The U.S. Court of Appeals for the Sixth Circuit recently held that a delay of over two years before attempting to compel arbitration resulted in waiver of the right to arbitrate. A copy of the opinion is attached.
Plaintiffs filed an action in May of 2007 in federal court against certain mortgage lending defendants for alleged violations of the Servicemembers’ Civil Relief Act. The matter was litigated in federal court for approximately 26 months before the defendants sought to compel arbitration under the terms of the mortgage documents executed by the Plaintiffs. The district court denied the Defendants’ motion and the Defendants appealed.
Agreeing with the lower court the Sixth Circuit found that, the Defendants in this matter waived their agreement to arbitrate by both “(1) taking actions that are completely inconsistent with any reliance on an arbitration agreement; and (2) delaying its assertion to such an extent that the opposing party incurs actual prejudice.”
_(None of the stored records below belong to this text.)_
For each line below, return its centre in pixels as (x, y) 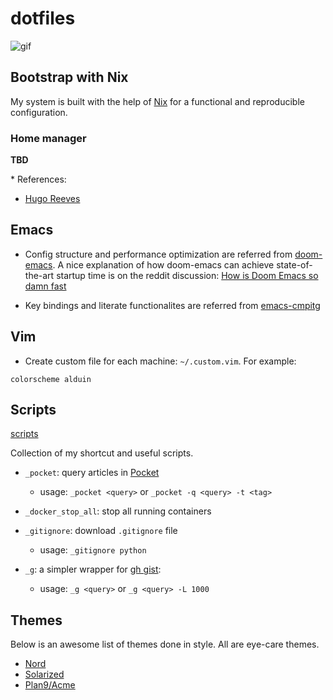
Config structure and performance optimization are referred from (158, 254)
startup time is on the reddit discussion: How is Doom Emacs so (187, 275)
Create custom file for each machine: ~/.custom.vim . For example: (160, 361)
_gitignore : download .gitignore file (101, 531)
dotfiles (43, 18)
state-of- (294, 264)
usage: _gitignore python (93, 550)
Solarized (44, 674)
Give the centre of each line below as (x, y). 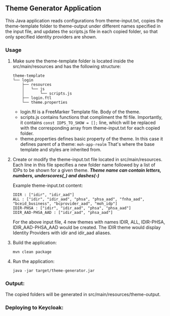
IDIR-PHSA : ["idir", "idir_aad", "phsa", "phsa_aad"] (72, 208)
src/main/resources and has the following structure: (67, 67)
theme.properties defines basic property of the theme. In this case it (92, 139)
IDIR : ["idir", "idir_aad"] (43, 195)
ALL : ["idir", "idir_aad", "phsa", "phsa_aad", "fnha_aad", (79, 199)
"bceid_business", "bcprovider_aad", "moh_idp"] (65, 204)
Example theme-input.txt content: (48, 185)
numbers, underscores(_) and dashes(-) (56, 176)
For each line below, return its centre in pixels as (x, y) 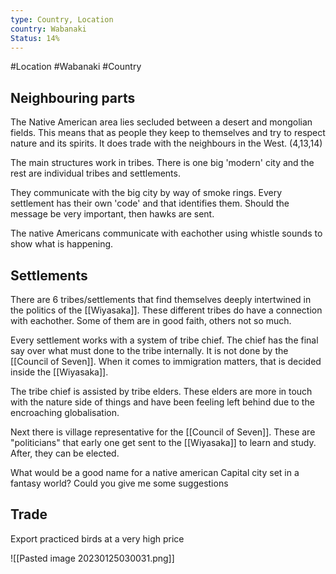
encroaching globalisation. (65, 412)
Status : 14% (35, 38)
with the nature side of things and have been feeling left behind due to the (162, 402)
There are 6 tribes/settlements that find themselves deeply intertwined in (161, 299)
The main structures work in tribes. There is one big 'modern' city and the (162, 163)
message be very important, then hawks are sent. (112, 214)
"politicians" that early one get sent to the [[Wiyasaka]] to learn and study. (163, 442)
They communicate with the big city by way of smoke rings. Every (146, 193)
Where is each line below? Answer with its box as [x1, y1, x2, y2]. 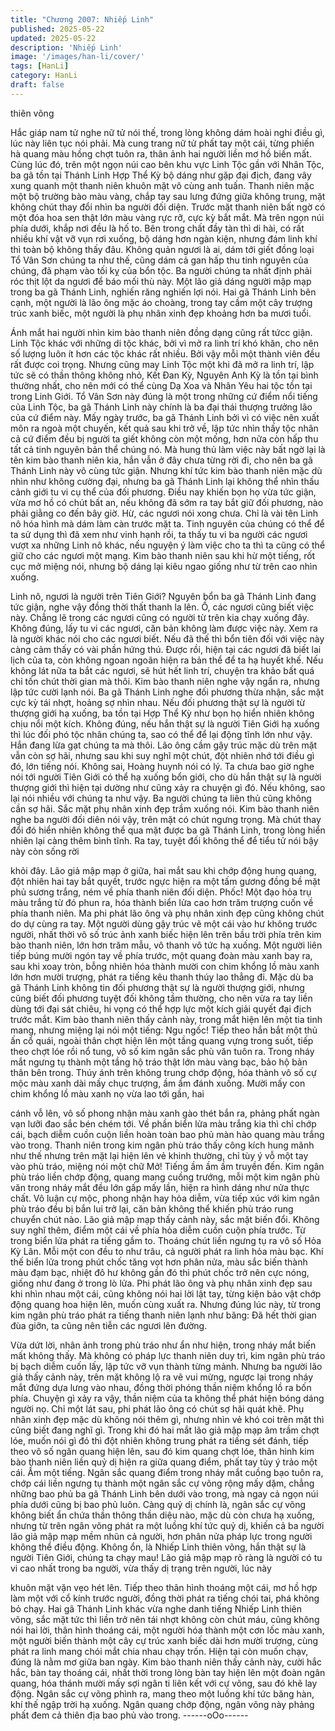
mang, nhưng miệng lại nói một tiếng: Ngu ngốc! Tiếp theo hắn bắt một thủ [10, 1024, 318, 1036]
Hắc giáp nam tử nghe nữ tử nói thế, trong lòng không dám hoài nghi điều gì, [10, 126, 325, 138]
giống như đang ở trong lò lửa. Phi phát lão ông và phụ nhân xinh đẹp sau [10, 1277, 313, 1289]
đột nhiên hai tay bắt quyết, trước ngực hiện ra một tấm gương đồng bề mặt [10, 875, 321, 887]
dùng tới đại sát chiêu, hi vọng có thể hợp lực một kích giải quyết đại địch [10, 1002, 312, 1015]
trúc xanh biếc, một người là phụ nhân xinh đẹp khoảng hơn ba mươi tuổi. [10, 307, 312, 319]
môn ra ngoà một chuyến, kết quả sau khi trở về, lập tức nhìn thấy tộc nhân [10, 422, 319, 434]
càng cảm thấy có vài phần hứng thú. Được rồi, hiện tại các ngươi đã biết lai [10, 643, 322, 655]
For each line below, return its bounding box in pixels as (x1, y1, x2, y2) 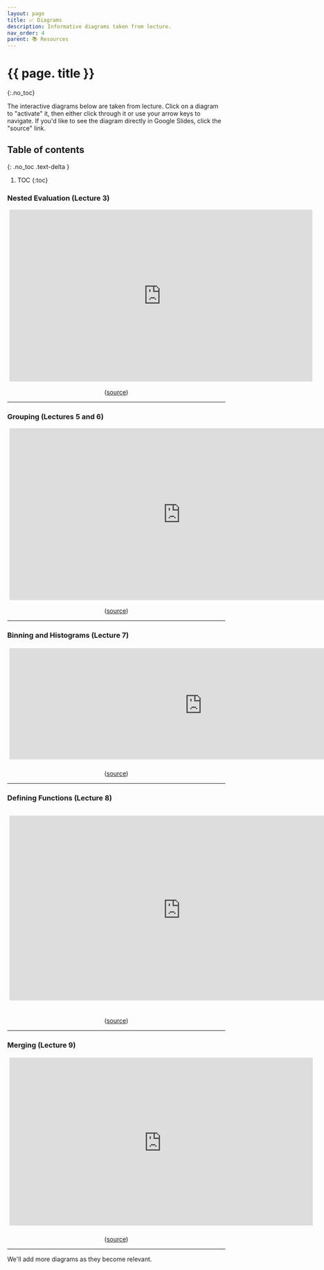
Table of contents (7, 144, 84, 156)
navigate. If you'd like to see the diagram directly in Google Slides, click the (7, 117, 222, 125)
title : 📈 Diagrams (7, 17, 62, 24)
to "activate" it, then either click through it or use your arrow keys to (7, 109, 201, 118)
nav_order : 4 (7, 29, 45, 37)
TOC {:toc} (17, 176, 48, 184)
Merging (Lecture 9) (7, 1040, 76, 1050)
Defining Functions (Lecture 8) (7, 793, 113, 803)
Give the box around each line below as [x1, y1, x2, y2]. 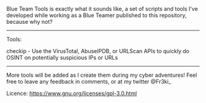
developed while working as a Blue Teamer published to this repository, [6, 12, 187, 19]
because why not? [6, 18, 53, 25]
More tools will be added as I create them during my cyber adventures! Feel [6, 71, 197, 79]
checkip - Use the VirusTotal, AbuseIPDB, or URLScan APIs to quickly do [6, 48, 190, 54]
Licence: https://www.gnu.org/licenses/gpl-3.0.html [6, 90, 137, 97]
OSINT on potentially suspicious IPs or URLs [6, 54, 118, 61]
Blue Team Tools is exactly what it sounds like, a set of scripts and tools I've [6, 5, 198, 12]
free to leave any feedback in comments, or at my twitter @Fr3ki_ [6, 78, 172, 85]
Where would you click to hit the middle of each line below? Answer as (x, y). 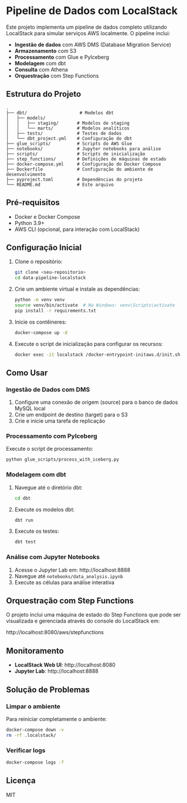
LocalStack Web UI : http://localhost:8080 (65, 665)
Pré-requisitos (33, 203)
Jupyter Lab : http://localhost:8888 (56, 671)
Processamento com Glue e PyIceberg (62, 57)
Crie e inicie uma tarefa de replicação (60, 421)
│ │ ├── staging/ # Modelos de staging (68, 123)
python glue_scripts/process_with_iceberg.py (62, 460)
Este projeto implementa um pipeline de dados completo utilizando (86, 27)
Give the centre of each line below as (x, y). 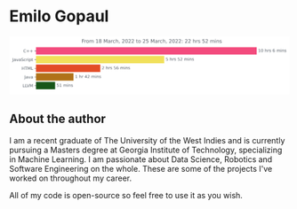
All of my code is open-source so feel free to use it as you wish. (126, 195)
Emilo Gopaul (59, 16)
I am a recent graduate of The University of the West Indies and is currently (147, 140)
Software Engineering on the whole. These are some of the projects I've (141, 168)
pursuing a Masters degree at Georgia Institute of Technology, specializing (146, 150)
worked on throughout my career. (71, 178)
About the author (58, 119)
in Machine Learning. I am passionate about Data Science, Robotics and (141, 159)
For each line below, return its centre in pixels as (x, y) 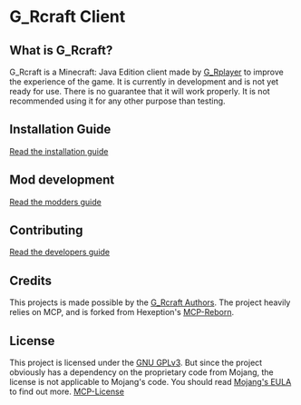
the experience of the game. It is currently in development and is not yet (144, 82)
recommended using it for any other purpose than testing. (117, 101)
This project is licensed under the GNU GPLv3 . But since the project (136, 363)
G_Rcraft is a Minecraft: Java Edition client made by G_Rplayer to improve (146, 72)
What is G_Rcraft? (61, 50)
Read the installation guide (59, 151)
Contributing (46, 230)
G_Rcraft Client (68, 17)
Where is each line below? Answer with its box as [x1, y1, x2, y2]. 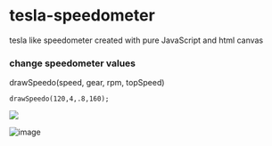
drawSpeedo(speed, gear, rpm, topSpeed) [9, 77, 165, 88]
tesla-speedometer [9, 5, 156, 26]
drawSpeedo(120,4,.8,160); [9, 94, 110, 103]
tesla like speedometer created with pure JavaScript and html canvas [9, 35, 264, 45]
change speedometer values [9, 57, 136, 69]
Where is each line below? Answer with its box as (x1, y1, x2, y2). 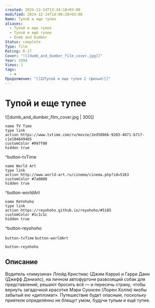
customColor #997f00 (5, 141, 48, 146)
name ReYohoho (5, 199, 35, 204)
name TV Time (5, 123, 32, 129)
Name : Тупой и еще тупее (5, 16, 56, 21)
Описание (5, 258, 38, 266)
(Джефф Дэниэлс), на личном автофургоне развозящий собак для (5, 276, 146, 282)
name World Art (5, 163, 37, 168)
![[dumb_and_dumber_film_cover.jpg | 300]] (5, 114, 94, 120)
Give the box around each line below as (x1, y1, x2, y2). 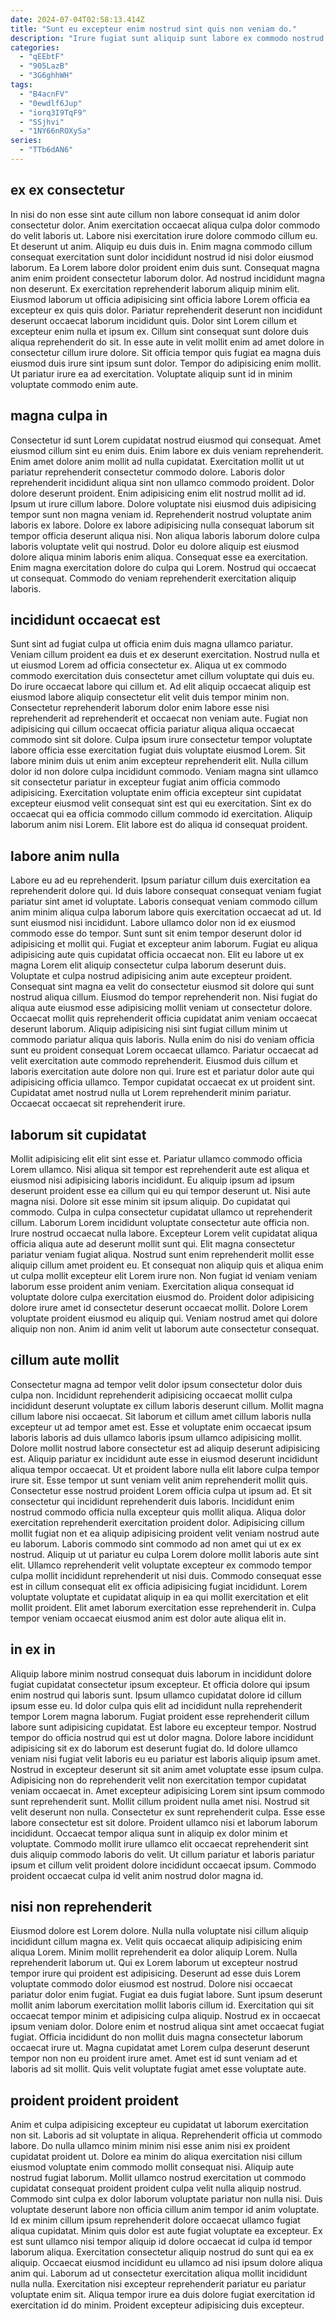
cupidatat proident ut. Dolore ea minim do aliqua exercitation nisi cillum (10, 2151, 303, 2163)
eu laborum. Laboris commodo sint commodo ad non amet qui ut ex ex (10, 1537, 302, 1550)
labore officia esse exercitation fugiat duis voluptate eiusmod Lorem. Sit (10, 744, 306, 756)
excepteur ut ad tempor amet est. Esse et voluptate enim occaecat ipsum (10, 1421, 312, 1433)
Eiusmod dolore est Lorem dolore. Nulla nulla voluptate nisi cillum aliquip (10, 1925, 309, 1937)
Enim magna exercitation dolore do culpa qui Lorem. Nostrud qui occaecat (10, 561, 317, 573)
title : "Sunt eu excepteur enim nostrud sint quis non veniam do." (10, 24, 298, 34)
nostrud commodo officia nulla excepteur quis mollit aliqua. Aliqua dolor (10, 1506, 307, 1518)
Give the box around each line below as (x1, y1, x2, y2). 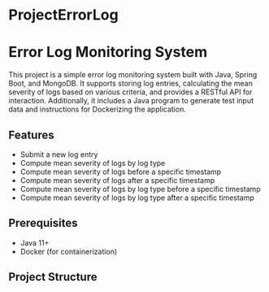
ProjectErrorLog (8, 6, 119, 24)
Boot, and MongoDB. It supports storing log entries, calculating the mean (8, 79, 254, 89)
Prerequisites (8, 216, 78, 230)
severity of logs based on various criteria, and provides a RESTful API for (8, 87, 253, 97)
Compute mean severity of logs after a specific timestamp (20, 175, 215, 185)
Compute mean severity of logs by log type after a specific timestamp (20, 193, 254, 203)
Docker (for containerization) (20, 246, 118, 256)
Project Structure (8, 270, 98, 284)
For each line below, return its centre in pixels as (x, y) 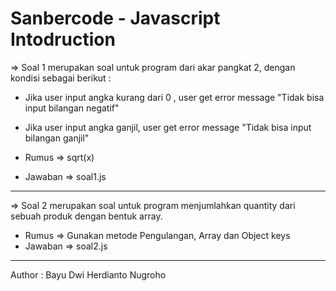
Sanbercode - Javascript (115, 18)
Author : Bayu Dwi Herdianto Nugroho (88, 274)
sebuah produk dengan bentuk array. (86, 216)
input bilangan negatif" (72, 108)
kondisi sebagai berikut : (61, 78)
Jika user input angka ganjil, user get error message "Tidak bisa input (168, 127)
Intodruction (63, 39)
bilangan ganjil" (57, 138)
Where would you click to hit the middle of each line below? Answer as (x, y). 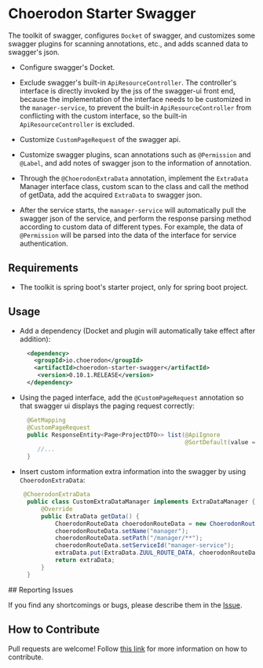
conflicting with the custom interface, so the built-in (103, 115)
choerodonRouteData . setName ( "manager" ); (122, 531)
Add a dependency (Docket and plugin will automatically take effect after (137, 330)
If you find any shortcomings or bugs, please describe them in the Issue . (125, 604)
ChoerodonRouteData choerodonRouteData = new (130, 524)
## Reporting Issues (41, 590)
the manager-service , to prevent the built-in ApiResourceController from (135, 108)
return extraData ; (85, 560)
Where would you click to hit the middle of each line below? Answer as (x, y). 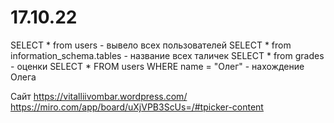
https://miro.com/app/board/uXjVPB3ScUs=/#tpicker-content (137, 107)
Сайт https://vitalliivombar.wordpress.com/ (99, 96)
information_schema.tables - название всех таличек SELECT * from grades (167, 55)
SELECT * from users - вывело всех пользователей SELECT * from (151, 45)
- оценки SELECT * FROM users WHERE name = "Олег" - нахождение (157, 66)
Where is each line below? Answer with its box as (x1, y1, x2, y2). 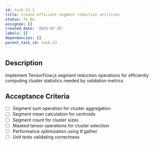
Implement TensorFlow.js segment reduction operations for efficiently (5, 72, 149, 78)
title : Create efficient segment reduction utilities (5, 12, 120, 17)
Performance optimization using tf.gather (12, 128, 98, 134)
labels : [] (5, 31, 28, 36)
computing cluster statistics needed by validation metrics (5, 78, 124, 84)
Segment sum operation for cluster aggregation (12, 105, 111, 111)
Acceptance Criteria (5, 92, 70, 101)
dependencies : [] (5, 36, 42, 41)
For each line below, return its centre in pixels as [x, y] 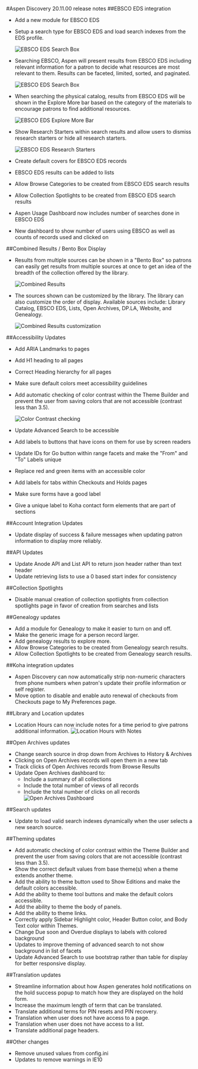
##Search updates [29, 809]
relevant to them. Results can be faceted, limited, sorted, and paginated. [103, 73]
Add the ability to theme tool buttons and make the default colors [94, 894]
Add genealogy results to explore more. [63, 641]
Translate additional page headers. [57, 1030]
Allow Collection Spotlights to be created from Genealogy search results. [103, 654]
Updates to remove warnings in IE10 [59, 1060]
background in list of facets [48, 951]
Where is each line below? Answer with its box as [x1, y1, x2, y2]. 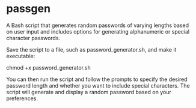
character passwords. [6, 34, 61, 41]
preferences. [6, 95, 38, 102]
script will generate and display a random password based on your [6, 88, 171, 95]
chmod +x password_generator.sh [6, 64, 91, 71]
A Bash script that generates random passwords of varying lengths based [6, 22, 189, 29]
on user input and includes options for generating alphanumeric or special [6, 28, 190, 35]
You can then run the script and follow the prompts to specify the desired [6, 76, 188, 83]
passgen [6, 2, 51, 16]
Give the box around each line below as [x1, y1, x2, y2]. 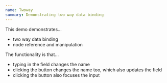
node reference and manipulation [12, 41, 83, 47]
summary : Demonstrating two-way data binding [5, 12, 104, 17]
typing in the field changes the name [12, 61, 90, 67]
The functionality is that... [5, 51, 59, 58]
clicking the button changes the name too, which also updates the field [12, 67, 162, 73]
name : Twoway [5, 7, 33, 13]
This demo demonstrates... [5, 26, 62, 32]
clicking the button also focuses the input [12, 72, 100, 78]
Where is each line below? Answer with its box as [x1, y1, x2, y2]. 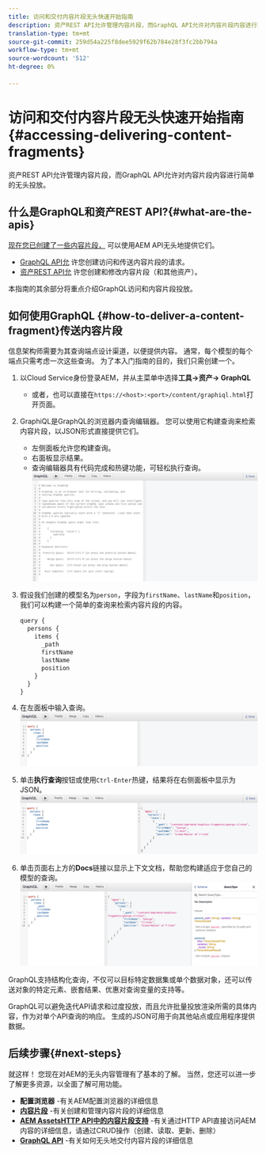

Defendants acted inconsistently with their arbitration agreement by filing “multiple dispositive and non-dispositive motions,” including a motion to change venue under which, “Defendants proactively selected the forum in which the wished to defend against Plaintiffs’ claims.” In addition to Defendants’ conduct, the Sixth Circuit indicated that the length of time alone likely would have been dispositive. In addition, the Sixth Circuit found that the Defendants’ delay in asserting their right to arbitrate prejudiced the Plaintiffs by causing them to incur costs of over two years active litigation in two federal courts.